> [The task] Without the images, write out all of the following entries exactly.

┏━━

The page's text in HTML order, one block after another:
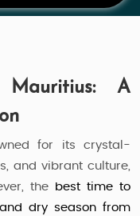
A
for its crystal-
and vibrant culture,
the
best time to
dry season from
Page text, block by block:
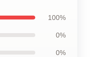
100%
0%
0%
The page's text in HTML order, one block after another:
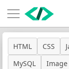
HTML CSS
MySQL
Image
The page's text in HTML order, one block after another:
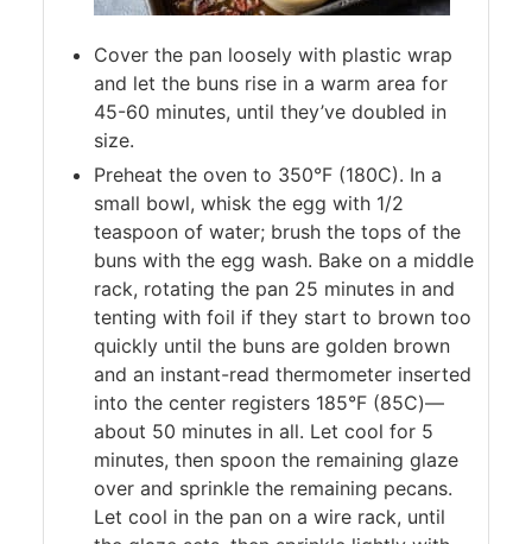
Cover the pan loosely with plastic wrap
and let the buns rise in a warm area for
45-60 minutes, until they’ve doubled in
size.
Preheat the oven to 350°F (180C). In a
small bowl, whisk the egg with 1/2
teaspoon of water; brush the tops of the
buns with the egg wash. Bake on a middle
rack, rotating the pan 25 minutes in and
tenting with foil if they start to brown too
quickly until the buns are golden brown
and an instant-read thermometer inserted
into the center registers 185°F (85C)—
about 50 minutes in all. Let cool for 5
minutes, then spoon the remaining glaze
over and sprinkle the remaining pecans.
Let cool in the pan on a wire rack, until
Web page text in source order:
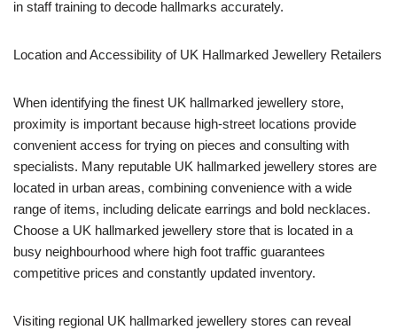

┗━━

> [Result of this exercise]
The page's text in HTML order, one block after another:
A
for its crystal-
and vibrant culture,
the
best time to
dry season from
Page text, block by block:
100%
0%
0%
The page's text in HTML order, one block after another:
HTML CSS
MySQL
Image
The page's text in HTML order, one block after another:
Cover the pan loosely with plastic wrap
and let the buns rise in a warm area for
45-60 minutes, until they’ve doubled in
size.
Preheat the oven to 350°F (180C). In a
small bowl, whisk the egg with 1/2
teaspoon of water; brush the tops of the
buns with the egg wash. Bake on a middle
rack, rotating the pan 25 minutes in and
tenting with foil if they start to brown too
quickly until the buns are golden brown
and an instant-read thermometer inserted
into the center registers 185°F (85C)—
about 50 minutes in all. Let cool for 5
minutes, then spoon the remaining glaze
over and sprinkle the remaining pecans.
Let cool in the pan on a wire rack, until
Web page text in source order:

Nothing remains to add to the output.